Slacker Noir

| Hannah Baxter |

The Watermelon Woman plays at the Trylon Cinema from Friday, August 9th, through Sunday, August 11th. Visit trylon.org for tickets and more information.


The Watermelon Woman (1996) is a movie about making a movie about movies—the very definition of meta. The main character, Cheryl, played by writer-director Cheryl Dunye, is steeped in moving pictures. She supports herself videotaping weddings and working in a video rental store alongside her friend Tamara, but she really wants to be a filmmaker. In her spare time, she watches movies from the 1930s and 1940s, particularly attentive to Black actors who were relegated to secondary roles, and who were often uncredited. Cheryl becomes intrigued by one actor in a film by director Martha Page called Plantation Memories; the actor in question is billed only as “the watermelon woman.” Her identity becomes the mystery at the center of this playful story of friendship, love, and history that lies hidden just under the surface of what’s made public. 

Plantation Memories is not a real movie. Martha Page was not a film director. The watermelon woman never existed, and The Watermelon Woman is not actually a documentary. But you could be forgiven for being confused on all of these points, because Dunye conjured up a fascinating biography for the watermelon woman (“real” name: Fae Richards). Along with photographer Zoe Leonard, she also created a convincing photo and video archive featuring movie stills, glamor shots, film clips, and newsreel footage of Richards.

On a fundamental level, The Watermelon Woman is a film noir. It follows an aspiring filmmaker instead of, say, a private investigator, but like many detective stories, it centers around a disappearance—the disappearance of an artist from collective memory. Cheryl works her case like a private eye who carries a video camera instead of a handgun. She pounds the pavement, gathering clues from colorful characters. She relies on instinct and luck to uncover a story that ends up being bigger than she anticipated; she even meets a femme fatale—all noirish tropes.  

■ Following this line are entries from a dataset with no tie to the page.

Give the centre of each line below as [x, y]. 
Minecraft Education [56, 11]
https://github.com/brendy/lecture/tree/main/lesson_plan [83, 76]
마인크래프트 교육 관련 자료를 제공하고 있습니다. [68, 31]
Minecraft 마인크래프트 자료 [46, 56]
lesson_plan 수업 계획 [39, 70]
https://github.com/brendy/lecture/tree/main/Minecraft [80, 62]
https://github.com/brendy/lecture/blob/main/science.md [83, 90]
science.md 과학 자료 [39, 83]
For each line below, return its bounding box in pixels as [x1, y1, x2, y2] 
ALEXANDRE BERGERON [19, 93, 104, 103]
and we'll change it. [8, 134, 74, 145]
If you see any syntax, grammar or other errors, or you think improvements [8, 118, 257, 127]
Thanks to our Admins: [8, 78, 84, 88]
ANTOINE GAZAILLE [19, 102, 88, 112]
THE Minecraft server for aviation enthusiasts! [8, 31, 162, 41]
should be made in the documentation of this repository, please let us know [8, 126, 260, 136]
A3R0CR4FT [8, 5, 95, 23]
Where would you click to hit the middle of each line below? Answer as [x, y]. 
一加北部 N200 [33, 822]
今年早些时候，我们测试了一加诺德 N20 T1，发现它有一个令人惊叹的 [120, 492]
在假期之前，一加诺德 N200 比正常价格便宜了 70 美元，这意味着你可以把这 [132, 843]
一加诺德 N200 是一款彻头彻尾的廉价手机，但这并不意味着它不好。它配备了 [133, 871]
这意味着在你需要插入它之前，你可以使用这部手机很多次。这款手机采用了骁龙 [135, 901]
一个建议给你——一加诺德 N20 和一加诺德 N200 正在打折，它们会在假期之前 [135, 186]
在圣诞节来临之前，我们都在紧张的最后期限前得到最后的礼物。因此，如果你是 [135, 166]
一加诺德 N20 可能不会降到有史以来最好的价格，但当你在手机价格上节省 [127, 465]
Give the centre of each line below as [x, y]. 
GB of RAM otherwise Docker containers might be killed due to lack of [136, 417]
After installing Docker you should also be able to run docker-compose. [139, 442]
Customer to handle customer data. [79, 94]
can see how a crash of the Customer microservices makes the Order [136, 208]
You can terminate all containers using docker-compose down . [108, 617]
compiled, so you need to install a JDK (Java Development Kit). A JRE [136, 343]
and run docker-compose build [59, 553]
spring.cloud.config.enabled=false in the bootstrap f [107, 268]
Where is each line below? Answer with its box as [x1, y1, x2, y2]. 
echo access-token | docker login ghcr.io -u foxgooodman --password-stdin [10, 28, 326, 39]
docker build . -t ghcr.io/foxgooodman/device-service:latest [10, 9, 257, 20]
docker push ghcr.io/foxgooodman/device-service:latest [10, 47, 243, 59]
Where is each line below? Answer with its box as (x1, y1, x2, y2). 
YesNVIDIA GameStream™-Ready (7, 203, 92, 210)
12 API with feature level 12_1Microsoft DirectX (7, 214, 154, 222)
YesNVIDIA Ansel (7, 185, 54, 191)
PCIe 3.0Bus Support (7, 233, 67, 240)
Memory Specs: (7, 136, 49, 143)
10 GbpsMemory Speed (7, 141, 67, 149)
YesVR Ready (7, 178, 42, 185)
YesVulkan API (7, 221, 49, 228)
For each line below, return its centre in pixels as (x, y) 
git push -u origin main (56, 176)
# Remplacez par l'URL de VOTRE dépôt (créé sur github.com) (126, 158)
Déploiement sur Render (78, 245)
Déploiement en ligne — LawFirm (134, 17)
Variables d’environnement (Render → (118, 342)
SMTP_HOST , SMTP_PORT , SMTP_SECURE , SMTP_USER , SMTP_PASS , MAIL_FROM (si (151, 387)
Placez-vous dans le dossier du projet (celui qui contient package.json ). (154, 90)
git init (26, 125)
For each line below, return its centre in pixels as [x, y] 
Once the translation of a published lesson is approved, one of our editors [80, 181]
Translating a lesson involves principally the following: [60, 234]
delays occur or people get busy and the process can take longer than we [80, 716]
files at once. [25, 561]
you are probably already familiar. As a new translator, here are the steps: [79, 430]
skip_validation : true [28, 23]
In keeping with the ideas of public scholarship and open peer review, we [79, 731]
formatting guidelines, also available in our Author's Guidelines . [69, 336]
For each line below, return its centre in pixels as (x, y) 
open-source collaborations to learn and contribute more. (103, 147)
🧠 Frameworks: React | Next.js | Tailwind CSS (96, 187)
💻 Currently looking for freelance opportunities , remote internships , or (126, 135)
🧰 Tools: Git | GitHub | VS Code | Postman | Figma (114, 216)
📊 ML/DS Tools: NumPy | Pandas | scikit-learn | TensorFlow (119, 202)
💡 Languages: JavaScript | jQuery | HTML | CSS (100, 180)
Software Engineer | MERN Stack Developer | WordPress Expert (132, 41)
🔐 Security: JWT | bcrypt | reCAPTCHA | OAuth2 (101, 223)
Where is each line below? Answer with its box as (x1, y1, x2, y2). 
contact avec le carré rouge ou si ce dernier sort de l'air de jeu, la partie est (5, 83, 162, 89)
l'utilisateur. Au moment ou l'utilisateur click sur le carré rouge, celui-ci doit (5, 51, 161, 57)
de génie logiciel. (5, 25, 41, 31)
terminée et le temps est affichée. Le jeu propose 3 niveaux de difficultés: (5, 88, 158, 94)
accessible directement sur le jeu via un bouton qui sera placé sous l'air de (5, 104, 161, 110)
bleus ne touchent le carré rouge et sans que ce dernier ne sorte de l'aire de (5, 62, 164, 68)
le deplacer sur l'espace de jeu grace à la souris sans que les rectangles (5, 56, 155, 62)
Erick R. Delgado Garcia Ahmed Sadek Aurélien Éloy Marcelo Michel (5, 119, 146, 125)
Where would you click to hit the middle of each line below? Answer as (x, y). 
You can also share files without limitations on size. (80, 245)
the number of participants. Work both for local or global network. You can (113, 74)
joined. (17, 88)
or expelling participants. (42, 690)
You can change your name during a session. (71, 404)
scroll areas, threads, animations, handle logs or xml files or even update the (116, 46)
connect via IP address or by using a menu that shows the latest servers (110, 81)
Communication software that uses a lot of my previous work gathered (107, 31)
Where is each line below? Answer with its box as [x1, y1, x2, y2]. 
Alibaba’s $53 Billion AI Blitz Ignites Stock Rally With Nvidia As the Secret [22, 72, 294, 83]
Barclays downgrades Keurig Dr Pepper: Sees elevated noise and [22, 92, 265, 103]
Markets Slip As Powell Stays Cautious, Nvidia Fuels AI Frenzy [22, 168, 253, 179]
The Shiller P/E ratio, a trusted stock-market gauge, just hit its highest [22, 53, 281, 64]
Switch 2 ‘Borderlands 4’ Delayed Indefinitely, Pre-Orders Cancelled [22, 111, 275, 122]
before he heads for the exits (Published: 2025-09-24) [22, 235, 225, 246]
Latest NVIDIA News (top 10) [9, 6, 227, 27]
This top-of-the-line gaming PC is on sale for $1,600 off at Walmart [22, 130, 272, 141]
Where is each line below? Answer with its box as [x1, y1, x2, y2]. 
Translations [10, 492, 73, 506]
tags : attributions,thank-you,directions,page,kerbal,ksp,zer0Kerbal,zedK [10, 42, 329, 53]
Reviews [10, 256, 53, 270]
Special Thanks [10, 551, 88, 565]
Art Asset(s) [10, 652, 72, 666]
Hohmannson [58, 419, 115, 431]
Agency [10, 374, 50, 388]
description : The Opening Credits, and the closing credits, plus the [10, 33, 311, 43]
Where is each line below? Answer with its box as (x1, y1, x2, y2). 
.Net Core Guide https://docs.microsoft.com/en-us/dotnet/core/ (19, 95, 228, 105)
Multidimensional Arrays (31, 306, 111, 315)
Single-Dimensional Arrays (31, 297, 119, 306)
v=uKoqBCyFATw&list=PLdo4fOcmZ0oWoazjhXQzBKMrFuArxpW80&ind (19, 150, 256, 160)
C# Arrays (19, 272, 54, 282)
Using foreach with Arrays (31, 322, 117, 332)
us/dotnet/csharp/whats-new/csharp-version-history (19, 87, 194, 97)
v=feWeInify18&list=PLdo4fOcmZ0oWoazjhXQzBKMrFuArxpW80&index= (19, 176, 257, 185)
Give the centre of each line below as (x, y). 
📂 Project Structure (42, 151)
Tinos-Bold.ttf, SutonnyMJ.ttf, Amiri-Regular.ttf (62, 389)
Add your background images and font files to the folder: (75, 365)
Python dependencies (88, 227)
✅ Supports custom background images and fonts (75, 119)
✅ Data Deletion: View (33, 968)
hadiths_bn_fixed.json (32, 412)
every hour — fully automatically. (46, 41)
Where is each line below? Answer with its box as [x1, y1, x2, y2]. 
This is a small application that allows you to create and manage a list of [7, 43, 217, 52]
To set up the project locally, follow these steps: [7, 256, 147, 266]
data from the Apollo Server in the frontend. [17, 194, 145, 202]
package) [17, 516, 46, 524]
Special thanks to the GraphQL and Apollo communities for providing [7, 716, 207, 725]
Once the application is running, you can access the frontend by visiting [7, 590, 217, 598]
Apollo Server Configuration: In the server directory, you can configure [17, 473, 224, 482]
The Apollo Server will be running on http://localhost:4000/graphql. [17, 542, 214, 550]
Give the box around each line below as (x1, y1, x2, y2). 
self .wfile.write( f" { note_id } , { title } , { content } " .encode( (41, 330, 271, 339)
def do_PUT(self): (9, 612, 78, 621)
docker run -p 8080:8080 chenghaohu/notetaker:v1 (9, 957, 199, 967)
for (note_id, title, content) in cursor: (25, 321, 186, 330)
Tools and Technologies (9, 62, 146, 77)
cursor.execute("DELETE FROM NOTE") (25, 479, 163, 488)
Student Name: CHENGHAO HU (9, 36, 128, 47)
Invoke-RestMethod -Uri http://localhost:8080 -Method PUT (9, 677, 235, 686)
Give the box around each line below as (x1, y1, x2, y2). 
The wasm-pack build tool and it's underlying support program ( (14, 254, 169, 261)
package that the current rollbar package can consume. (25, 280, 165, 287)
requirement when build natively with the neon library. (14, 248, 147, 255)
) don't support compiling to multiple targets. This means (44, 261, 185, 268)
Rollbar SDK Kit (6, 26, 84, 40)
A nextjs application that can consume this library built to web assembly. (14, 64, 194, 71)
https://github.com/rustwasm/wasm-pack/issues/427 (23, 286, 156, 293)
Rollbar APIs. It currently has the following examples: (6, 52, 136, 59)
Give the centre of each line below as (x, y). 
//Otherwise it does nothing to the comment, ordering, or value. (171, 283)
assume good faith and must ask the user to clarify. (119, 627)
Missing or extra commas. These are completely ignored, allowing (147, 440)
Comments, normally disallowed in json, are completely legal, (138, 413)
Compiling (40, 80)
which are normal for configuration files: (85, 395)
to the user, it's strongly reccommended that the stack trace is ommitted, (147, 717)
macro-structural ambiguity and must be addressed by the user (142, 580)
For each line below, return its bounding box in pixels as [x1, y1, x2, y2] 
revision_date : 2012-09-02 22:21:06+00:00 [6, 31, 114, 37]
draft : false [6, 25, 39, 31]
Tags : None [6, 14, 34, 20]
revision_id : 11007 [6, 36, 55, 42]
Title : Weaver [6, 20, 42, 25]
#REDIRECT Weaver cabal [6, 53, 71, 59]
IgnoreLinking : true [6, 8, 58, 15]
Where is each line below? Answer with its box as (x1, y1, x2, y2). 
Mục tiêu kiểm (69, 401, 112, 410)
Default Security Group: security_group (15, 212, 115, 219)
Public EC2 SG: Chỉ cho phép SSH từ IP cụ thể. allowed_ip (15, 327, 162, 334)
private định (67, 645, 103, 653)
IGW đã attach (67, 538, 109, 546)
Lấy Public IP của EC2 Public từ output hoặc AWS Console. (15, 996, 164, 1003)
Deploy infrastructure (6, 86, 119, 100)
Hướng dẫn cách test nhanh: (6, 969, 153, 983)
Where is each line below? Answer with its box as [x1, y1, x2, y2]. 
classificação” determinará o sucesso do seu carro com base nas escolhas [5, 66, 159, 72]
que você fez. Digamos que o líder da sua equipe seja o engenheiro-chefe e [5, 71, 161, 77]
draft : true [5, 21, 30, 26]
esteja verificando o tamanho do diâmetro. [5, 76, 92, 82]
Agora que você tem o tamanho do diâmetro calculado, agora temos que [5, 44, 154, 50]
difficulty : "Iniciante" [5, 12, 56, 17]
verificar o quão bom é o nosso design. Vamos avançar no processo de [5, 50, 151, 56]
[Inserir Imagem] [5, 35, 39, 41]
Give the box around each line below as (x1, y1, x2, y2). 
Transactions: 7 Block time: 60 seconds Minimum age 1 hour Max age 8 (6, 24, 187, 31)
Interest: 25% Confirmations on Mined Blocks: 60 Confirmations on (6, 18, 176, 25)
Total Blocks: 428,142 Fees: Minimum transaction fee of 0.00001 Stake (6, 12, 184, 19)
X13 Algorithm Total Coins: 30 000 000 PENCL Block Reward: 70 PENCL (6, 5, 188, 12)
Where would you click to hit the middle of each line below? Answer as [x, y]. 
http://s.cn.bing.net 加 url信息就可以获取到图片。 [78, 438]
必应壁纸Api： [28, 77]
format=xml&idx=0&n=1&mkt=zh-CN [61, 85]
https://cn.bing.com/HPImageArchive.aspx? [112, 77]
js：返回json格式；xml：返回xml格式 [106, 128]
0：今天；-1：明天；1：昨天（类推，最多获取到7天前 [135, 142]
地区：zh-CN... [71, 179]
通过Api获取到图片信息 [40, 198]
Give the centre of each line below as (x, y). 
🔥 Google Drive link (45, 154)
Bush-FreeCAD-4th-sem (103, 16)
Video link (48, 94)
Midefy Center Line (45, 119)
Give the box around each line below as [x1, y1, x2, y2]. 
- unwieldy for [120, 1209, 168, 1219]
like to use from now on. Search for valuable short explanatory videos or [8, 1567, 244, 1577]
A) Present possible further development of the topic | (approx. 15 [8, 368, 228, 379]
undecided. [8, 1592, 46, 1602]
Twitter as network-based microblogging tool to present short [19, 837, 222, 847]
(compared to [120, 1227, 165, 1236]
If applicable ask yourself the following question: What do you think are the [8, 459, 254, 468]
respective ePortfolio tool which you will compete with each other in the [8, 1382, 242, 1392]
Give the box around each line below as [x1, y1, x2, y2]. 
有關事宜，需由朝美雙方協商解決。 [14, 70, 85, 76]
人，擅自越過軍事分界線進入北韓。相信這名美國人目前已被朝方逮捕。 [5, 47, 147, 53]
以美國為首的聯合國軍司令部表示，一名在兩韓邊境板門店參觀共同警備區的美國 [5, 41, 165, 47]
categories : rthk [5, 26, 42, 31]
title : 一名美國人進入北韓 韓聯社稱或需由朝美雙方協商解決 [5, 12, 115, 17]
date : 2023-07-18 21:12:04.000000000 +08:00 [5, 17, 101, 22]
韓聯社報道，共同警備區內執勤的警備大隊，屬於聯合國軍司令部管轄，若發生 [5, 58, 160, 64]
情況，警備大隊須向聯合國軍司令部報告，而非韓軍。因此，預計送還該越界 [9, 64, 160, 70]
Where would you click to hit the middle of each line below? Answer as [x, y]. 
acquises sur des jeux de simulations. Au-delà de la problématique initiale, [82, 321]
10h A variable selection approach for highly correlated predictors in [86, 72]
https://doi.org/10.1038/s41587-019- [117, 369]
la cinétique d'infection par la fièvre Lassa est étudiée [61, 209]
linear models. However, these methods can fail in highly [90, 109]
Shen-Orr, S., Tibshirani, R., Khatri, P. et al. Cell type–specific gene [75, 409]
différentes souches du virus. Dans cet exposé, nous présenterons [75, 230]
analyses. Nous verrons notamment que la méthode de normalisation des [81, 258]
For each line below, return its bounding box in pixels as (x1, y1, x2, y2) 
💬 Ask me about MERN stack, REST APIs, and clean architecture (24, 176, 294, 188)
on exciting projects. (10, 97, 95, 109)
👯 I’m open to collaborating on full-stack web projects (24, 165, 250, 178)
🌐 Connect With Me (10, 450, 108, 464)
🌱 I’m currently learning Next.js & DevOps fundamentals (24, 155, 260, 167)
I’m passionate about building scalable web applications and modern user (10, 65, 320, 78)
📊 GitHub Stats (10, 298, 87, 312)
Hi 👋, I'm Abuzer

Cheryl wants to turn her search into a documentary, and she videotapes interviews with family and friends, film buffs, and even the cultural critic Camille Paglia. Paglia plays a hilariously oblivious version of herself whose answer to every question seems to circle back to her Italian-American heritage. Cheryl also does person-on-the-street interviews; a trio of film students tell her, “If [the watermelon woman is] in anything after 1960, don’t ask us. We haven’t covered women in the Blaxploitation movement yet.”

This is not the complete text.